As democratic financial institutions owned by their members, credit unions can trace their roots back to Germany to the late 1840s, where Hermann Schultz-Delitzsch organized a cooperative mill, bakery and other cooperative credit endeavours (1848), and Frederich Wilhelm Raiffeisen organized a similar cooperative for farmers (1864). A key player instrumental in fighting loan sharks with credit unionism in the USA was Edward Filene (1921). After spreading through continental Europe and America in the late 19th century, the first Credit Union in Trinidad and Tobago was founded in 1945.
The story of the local Credit Union movement began when Malcolm Milne, a San Fernando solicitor and member of the Catholic Laity, accidentally stumbled on the concept while browsing through a copy of the Catholic Digest. He immediately saw these institutions as a means for economic emancipation of the masses because Credit Unions were open to all, regardless of colour, creed or class.

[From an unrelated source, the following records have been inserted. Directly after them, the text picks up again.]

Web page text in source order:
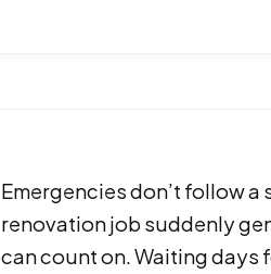
Emergencies don’t follow
renovation job suddenly
can count on. Waiting days
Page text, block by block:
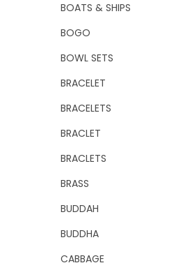
BOATS & SHIPS
BOGO
BOWL SETS
BRACELET
BRACELETS
BRACLET
BRACLETS
BRASS
BUDDAH
BUDDHA
CABBAGE
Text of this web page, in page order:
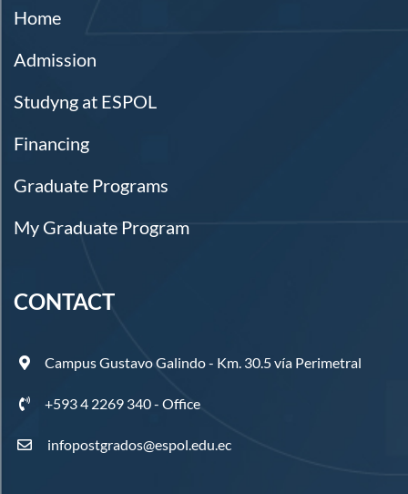
Home
Admission
Studyng at ESPOL
Financing
Graduate Programs
My Graduate Program
CONTACT
Campus Gustavo Galindo - Km. 30.5 vía Perimetral
+593 4 2269 340 - Office
infopostgrados@espol.edu.ec
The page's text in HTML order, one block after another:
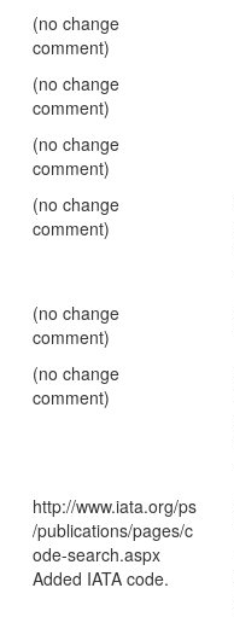
(no change
comment)
(no change
comment)
(no change
comment)
(no change
comment)
(no change
comment)
(no change
comment)
http://www.iata.org/ps
/publications/pages/c
ode-search.aspx
Added IATA code.
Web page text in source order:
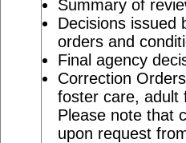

Credit Unions provided the poor with a chance to be part of formal savings and loan institutions where the interests were those of its members, and the decisions taken can be controlled by the members. When in December 1945 the Ordinance legitimising the operations of Credit Unions was passed, a crucial window of opportunity was provided for members to access loans for provident and productive purposes. The decade following the passing of the Credit Union Society Ordinance, No. 48 of 1945, saw some 90 new Credit Unions registering between 1946 and 1950. Their attraction to members of the public was so strong that well over 500,000 persons became members of credit unions.
PSCU Credit Union, registered in 1966 and celebrating more than 50 years of existence, has empowered thousands of its members, and has contributed meaningfully to the improvement in their standard of living and quality of life.